そんな事を考えるほど、次々と新しい世代の美術作家の問題意識は時代をフォローし、あるいは追い抜こうとしている。ここに初めて紹介する鮫島ゆいは、およそ従来の美術領域では的を得ない、横断的な問題意識を持ち、表現の発端は極めてパーソナルな感情と思考に存在する。
一見すると「抽象画」と片付けてしまわれそうな画面は、確かに今現在巷でもてはやされている似たり寄ったりのつまらぬ「具象」あるいは「写実」絵画と比べれば希有なものにも映るだろう。だが具象に対しての抽象の復権などという、つまらない命題は鮫島に課されるべきではない。

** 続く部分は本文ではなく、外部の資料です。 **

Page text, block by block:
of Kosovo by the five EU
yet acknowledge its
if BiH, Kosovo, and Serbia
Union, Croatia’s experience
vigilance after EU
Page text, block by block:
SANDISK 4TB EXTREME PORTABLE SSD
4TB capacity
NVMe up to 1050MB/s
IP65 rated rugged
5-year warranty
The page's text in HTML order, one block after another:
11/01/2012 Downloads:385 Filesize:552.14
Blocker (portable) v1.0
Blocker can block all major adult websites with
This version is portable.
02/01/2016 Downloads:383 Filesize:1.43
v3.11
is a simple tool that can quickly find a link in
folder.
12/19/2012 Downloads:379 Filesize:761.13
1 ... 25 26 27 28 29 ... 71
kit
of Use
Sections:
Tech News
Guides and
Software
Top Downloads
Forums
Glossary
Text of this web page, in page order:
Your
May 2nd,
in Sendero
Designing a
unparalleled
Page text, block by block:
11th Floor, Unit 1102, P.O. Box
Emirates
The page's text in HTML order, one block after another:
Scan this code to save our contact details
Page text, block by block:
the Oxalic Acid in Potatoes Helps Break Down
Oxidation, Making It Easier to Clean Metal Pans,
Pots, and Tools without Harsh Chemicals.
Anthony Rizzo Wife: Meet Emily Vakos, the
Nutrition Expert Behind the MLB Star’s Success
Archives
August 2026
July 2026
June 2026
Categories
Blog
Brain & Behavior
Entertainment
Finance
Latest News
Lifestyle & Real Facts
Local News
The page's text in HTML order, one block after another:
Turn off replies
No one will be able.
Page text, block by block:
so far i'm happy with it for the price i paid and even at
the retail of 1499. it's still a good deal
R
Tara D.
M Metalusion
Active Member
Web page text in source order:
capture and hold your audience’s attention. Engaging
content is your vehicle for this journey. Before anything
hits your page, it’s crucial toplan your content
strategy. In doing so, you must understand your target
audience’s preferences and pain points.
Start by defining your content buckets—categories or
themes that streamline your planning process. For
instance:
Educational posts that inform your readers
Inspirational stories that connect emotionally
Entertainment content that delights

もはや今の世において「具象」「抽象」の別は「アナログ」「デジタル」の対比にも似て、どちらも共存する事が認められ、かつどちらも最終的には人間に必要とされるかどうかに依存している。絵画において「写実」が殊更に求められる昨今の風潮は、その前の数多のイージーペインティングが飛ぶ様に売れたアートバブルの反動と言えるだろうし、歴史を見えればそうした針の振り子は関東平野の日々の地震計の揺れのごとくである。鮫島を見るには、その絵画スタイルよりももっと本質的な表現の軸をどこに見出すかが鍵となり、それは意外にも出身大学の専攻が「版画」領域であったことに隠されていると、私は感じている。
今の時代は版画には厳しい。設備に莫大な投資とスペースを必要とし、デジタルの簡易技術がどんどん進化するこの頃は、シルクスクリーンを続けられずに他の技法に転向する作家も多い。木版・銅版などの工房も次第に減りつつあり、継承者の問題にも直面しつつある。ましてや絵画作家のエディションを版画で起こす時代は過ぎ、今やデジタルの版画技術(ジークレーなど)が主流となりつつある。作品の複製や加工において、面倒な出費も複雑な技術を覚える必要も、無くなりつつあるのだ。

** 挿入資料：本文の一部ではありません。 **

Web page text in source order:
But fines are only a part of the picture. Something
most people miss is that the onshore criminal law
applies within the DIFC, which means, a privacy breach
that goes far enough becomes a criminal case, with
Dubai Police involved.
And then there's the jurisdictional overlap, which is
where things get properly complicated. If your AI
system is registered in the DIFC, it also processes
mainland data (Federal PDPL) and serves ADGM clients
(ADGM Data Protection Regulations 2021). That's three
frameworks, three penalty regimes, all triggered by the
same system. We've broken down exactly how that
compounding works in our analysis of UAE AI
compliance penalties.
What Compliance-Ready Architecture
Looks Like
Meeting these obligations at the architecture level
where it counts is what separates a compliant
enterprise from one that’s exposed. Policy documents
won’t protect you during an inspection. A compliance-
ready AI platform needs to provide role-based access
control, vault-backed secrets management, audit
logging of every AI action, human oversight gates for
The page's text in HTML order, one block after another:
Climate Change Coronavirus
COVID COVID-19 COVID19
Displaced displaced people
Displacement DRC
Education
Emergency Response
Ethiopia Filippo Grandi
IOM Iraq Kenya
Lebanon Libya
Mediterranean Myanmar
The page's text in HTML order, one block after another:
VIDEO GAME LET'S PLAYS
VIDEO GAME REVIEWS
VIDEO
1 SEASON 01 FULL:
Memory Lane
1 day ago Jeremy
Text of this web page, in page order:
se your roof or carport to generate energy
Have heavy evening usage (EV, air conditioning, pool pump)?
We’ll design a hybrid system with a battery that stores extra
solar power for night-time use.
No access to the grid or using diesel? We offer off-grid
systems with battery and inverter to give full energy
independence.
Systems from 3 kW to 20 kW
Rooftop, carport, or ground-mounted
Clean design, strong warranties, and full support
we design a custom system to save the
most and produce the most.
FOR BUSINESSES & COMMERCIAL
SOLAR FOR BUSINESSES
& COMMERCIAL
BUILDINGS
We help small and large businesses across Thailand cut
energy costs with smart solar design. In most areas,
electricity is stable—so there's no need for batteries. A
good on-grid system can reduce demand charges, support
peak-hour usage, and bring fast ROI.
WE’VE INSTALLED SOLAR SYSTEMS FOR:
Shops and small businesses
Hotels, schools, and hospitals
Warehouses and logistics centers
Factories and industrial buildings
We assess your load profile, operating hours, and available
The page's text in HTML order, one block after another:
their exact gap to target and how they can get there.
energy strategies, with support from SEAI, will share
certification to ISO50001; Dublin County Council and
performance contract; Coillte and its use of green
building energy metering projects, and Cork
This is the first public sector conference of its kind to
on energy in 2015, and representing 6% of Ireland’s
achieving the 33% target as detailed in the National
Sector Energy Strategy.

だがしかし、「版画」とは技術だけの事を言い表すのではない。「版」は像の複製による重なりを意味し、まさに今私達が使っているパソコンの画像・イラストレーション編集ソフトに登場した「レイヤー」という概念の基礎でもある。日本画の世界では琳派が同じモチーフを繰り返し用いることで、絵画面に「版」の思想を持ち込んだ事でも知られる。ましてや印刷技術や写真、アニーションなど、複製可能な技法を全て含めれば、今の時代に最も影響力を誇っている技法であり思考が「版」であると言っても差し支えないだろう。まさに「版」こそ人間の表現において長い年月をかけて洗練されてきたアイデアであり、ツールである。

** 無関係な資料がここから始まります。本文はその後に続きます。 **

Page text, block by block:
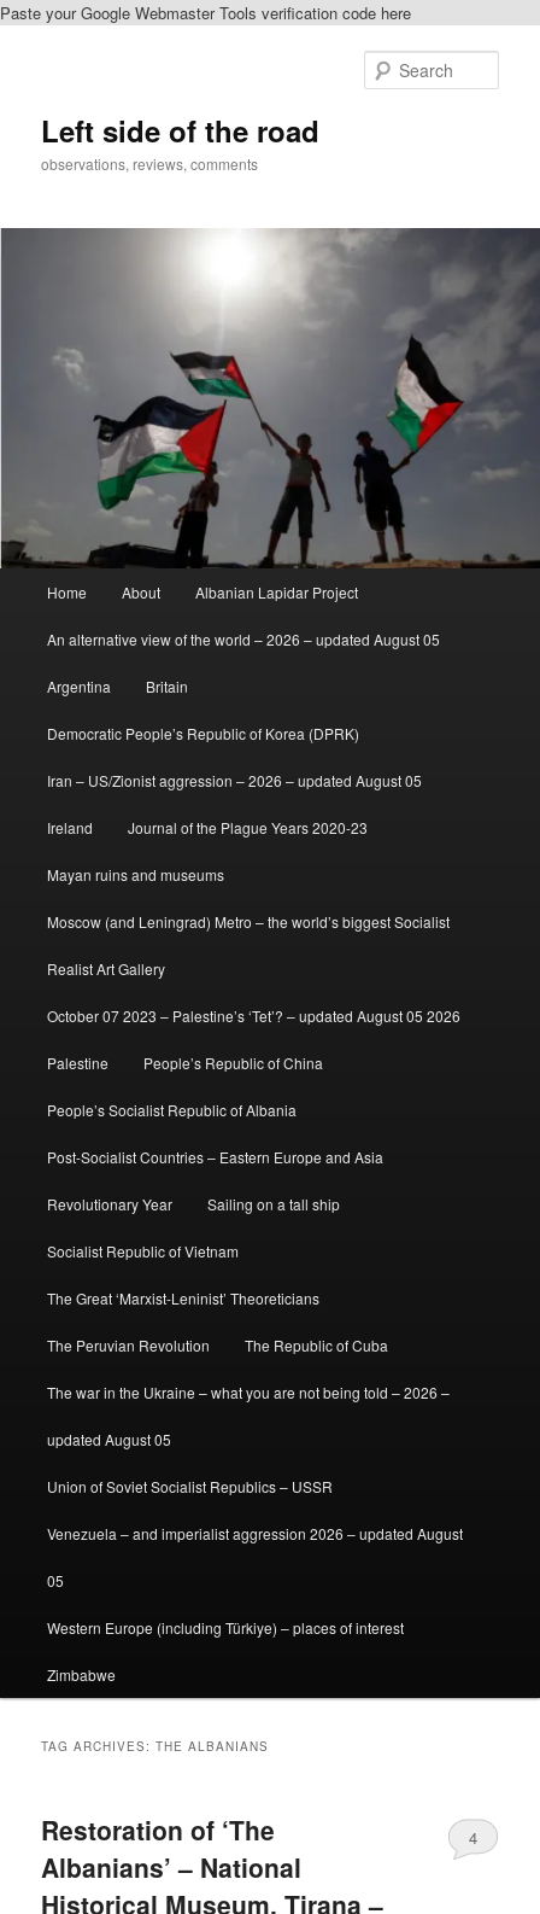
Paste your Google Webmaster Tools verification code here
Left side of the road
observations, reviews, comments
Home About Albanian Lapidar Project
An alternative view of the world – 2026 – updated August 05
Argentina Britain
Democratic People’s Republic of Korea (DPRK)
Iran – US/Zionist aggression – 2026 – updated August 05
Ireland Journal of the Plague Years 2020-23
Mayan ruins and museums
Moscow (and Leningrad) Metro – the world’s biggest Socialist
Realist Art Gallery
October 07 2023 – Palestine’s ‘Tet’? – updated August 05 2026
Palestine People’s Republic of China
People’s Socialist Republic of Albania
Post-Socialist Countries – Eastern Europe and Asia
Revolutionary Year Sailing on a tall ship
Socialist Republic of Vietnam
The Great ‘Marxist-Leninist’ Theoreticians
The Peruvian Revolution The Republic of Cuba
The war in the Ukraine – what you are not being told – 2026 –
updated August 05
Union of Soviet Socialist Republics – USSR
Venezuela – and imperialist aggression 2026 – updated August
05
Western Europe (including Türkiye) – places of interest
Zimbabwe
TAG ARCHIVES:THE ALBANIANS
Restoration of ‘The
Albanians’ – National
Historical Museum, Tirana –
4
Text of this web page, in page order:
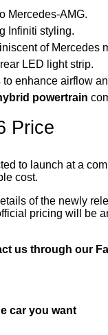
Mercedes-AMG.
Infiniti styling.
of Mercedes
LED light strip.
enhance airflow
powertrain
Price
to launch at a
cost.
of the newly
pricing will be
us through our
car you want
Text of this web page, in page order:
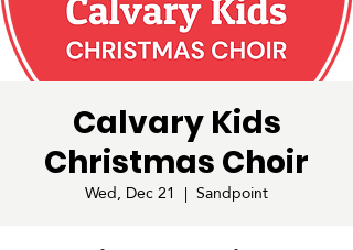
Calvary Kids
Christmas Choir
Wed, Dec 21
  |
Sandpoint
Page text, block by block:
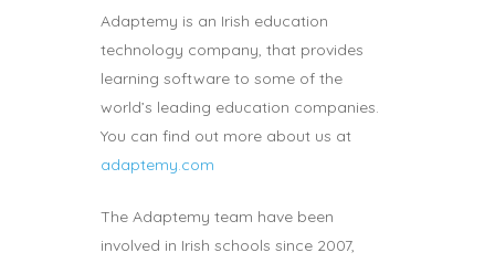
Adaptemy is an Irish education
technology company, that provides
learning software to some of the
world’s leading education companies.
You can find out more about us at
adaptemy.com
The Adaptemy team have been
involved in Irish schools since 2007,
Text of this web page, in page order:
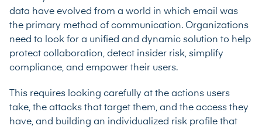
data have evolved from a world in which email was
the primary method of communication. Organizations
need to look for a unified and dynamic solution to help
protect collaboration, detect insider risk, simplify
compliance, and empower their users.
This requires looking carefully at the actions users
take, the attacks that target them, and the access they
have, and building an individualized risk profile that
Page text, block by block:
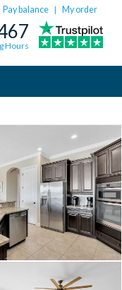
Pay balance | My order
Hours
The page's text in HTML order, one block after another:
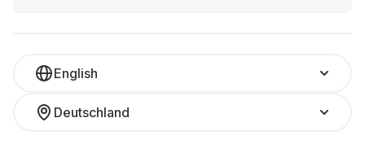
English
Deutschland
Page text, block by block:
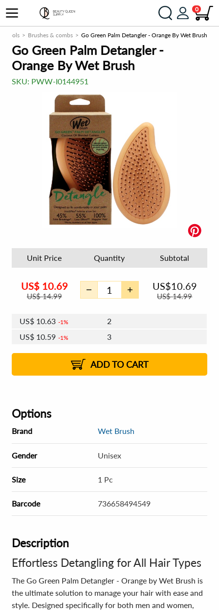
0
Tools Brushes & combs Go Green Palm Detangler - Orange By Wet Brush
Go Green Palm Detangler -
Orange By Wet Brush
SKU: PWW-I0144951
Unit Price Quantity Subtotal
US$ 10.69
US$14.99
US$10.69
US$14.99
US$ 10.63 1%
2
US$ 10.59 1%
3
US$10.56 1% 4 - 5
ADD TO CART
Options
Brand Wet Brush
Gender Unisex
Size 1 Pc
Barcode 736658494549
Description
Effortless Detangling for All Hair Types
The Go Green Palm Detangler - Orange by Wet Brush is
the ultimate solution to manage your hair with ease and
style. Designed specifically for both men and women,

そしてその歴史の先端に、しかしまだ人知れず佇んでいるのが鮫島である。この作家の用いる「版」は、決して技法的なものではなく、分かりやすいモチーフの連続でもない。雲の様な図案は比較的良く見受けられるが、その姿形は感情の起伏のように変化しつづけ、むしろ同じものとして扱われるべきではない。自身が延べる様に、純粋な表現の発露としての画面を客観的に見せるための「デザイン」の要素として、強引に画面を横切る線などの描写も見受けられる。それは私達に明らかな違和感を与えると同時に、まるで作家の思考の重なり(レイヤー)を垣間みる気持ちにもなるだろう。
不穏な空気が漂いながら、時に雲の隙間から覗く晴れやかな陽光のように差し込むイメージ。そうした不断の印象の変化と重層的な画面によって、今後この作家の表現はどんどん発展していくだろう。まだここに見えるのは、そのほんの入り口の光景にしか過ぎない。